Black woman conductor melds opera with South African dance music

AFP , Monday 10 Jun 2024

Ofentse Pitse embodies a fierce sense of fun as she waves her conducting baton passionately in a dimly lit auditorium in Johannesburg, ahead of a one-of-a-kind show.

Ofentse Pitse
Ofentse Pitse (Photo: AFP)

The pioneering 31-year-old who hails from Mabopane, a township some 40 kilometres (25 miles) northwest of Pretoria, is the first South African woman to own and lead an all-black orchestra.

Now, she is producing a show that brings together classical music and popular South African genre, amapiano, which developed from a mix of kwaito, South Africa's take on house music, and the more international variety.

Pitse grew up with a family that was deeply involved in a Salvation Army church and recalls her pastor urging her to play an instrument.

At 12 years old, Pitse said she "got taught how to play C scale... and the evolution of that was my love for classical music, my love for choral and opera."

By the age of 25, she had started her own youth choir.

Some of the musicians who were part of this first choir joined Pitse on stage last week for an opera featuring various amapiano artists such as Kabza De Small, one of the pioneers of the genre.

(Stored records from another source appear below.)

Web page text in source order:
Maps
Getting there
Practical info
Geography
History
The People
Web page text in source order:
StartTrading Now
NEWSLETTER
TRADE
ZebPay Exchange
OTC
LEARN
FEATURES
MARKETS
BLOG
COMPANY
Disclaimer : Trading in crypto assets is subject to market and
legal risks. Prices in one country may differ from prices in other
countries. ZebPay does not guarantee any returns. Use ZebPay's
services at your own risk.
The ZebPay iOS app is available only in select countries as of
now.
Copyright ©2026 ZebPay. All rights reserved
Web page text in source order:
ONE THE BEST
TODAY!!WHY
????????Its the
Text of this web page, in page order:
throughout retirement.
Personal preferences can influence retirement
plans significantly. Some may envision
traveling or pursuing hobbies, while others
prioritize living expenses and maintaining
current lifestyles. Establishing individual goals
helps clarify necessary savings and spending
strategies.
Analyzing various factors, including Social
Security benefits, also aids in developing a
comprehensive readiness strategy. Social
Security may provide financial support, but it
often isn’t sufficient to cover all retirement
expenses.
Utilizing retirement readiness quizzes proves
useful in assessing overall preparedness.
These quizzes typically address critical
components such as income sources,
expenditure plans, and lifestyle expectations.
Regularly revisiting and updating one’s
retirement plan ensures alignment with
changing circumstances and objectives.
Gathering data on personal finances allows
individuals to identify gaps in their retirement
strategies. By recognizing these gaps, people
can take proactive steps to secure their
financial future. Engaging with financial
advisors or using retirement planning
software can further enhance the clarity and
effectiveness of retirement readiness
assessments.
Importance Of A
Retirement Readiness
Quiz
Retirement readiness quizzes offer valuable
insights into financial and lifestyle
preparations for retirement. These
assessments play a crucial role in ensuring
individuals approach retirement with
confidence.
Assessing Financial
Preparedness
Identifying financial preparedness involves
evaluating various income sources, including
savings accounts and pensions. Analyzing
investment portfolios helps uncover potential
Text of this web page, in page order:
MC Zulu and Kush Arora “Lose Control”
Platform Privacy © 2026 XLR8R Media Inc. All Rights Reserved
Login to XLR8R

Speaking to AFP at a rehearsal, Pitse said De Small's approach to music is similar to opera and that inspired the idea of creating "an amapiano opera" where she would reimagine his songs.

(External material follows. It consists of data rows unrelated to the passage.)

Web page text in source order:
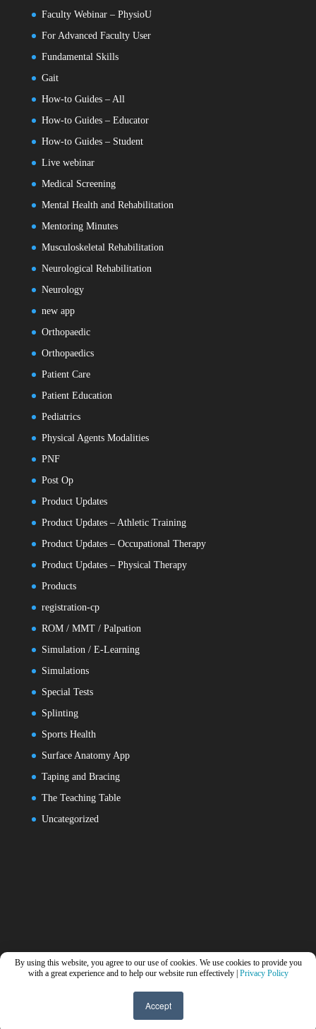
By using this website, you agree to our use of cookies. We use cookies to provide you
with a great experience and to help our website run effectively | Privacy Policy
Accept
Faculty Webinar – PhysioU
For Advanced Faculty User
Fundamental Skills
Gait
How-to Guides – All
How-to Guides – Educator
How-to Guides – Student
Live webinar
Medical Screening
Mental Health and Rehabilitation
Mentoring Minutes
Musculoskeletal Rehabilitation
Neurological Rehabilitation
Neurology
new app
Orthopaedic
Orthopaedics
Patient Care
Patient Education
Pediatrics
Physical Agents Modalities
PNF
Post Op
Product Updates
Product Updates – Athletic Training
Product Updates – Occupational Therapy
Product Updates – Physical Therapy
Products
registration-cp
ROM / MMT / Palpation
Simulation / E-Learning
Simulations
Special Tests
Splinting
Sports Health
Surface Anatomy App
Taping and Bracing
The Teaching Table
Uncategorized
Elegant Themes| Powered by
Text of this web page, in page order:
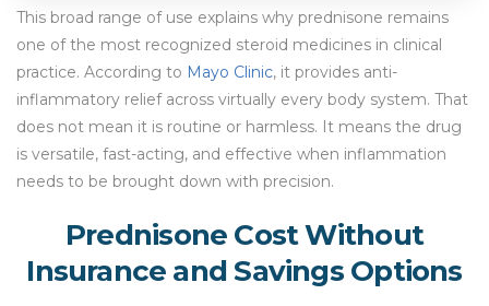
This broad range of use explains why prednisone remains
one of the most recognized steroid medicines in clinical
practice. According to Mayo Clinic, it provides anti-
inflammatory relief across virtually every body system. That
does not mean it is routine or harmless. It means the drug
is versatile, fast-acting, and effective when inflammation
needs to be brought down with precision.
Prednisone Cost Without
Insurance and Savings Options

An elegant, unfamiliar version of "Nana Thula", a popular song by Kabza De Small and DJ Maphorisa, filled the room as a choir sang softly, backed by violins and a saxophone.

The duo, who go by the name Scorpion Kings, each enjoy fame and an international following, having produced some of the most notable amapiano tracks.

"I want to do African works... imagine the juxtaposition of these classically trained musicians and these musicians who just feel by spirit, and we combine that," an excited Pitse said of the show.

-'A gift'-

As the ensemble performed some of the biggest amapiano hits, Pitse became lost in the music, dancing slightly to the beat while maintaining her poise, often with a face full of emotion.

She told AFP she steered away from being stern in her conducting and prefers to lead "with passion... to add that motherly, sensitive, very genuine" vibe.

But a career in classical music was not always her dream, rather "a gift".

Last year, the qualified architect led a 74-piece female orchestra rendition of Alicia Keys' "If I Ain't Got You" alongside the Grammy award-winning artist for Netflix's "Queen Charlotte", a spinoff of the popular "Bridgerton" televised drama.

The performance was the "greatest accomplishment of my career", she said. "For me it was like 'wow, so women can really create at this level?'".

Pitse said her driving force was advancing youth opportunities and inspiring women of colour.

- 'Meticulous detailing' -

But success and recognition has also brought pressure, she admitted.

Being young and black in a white male-dominated industry, she said there was often someone checking to see if she really knew what she was doing.

Sometimes observers "would want to put in a sly comment that does not have anything to do with music... so you have to be overly prepared".

Sporting flared black pants, a white jacket, and her signature braided updo, Pitse joked with the crew in between takes.

As a zealous Beyonce fan, her ultimate dream is working with the US singer whose work ethic she simulates.

"Beyonce will spend four months on dance rehearsal, another four months on band rehearsal for a two-hour show. That's meticulous detailing," she marvelled, adding that she approaches her own shows the same way.

Pitse's next move, she hopes, will be her own body of work.

"I want people to transcend, and I make music for the academics of classical music" and "those who have never been to a theatre", she said.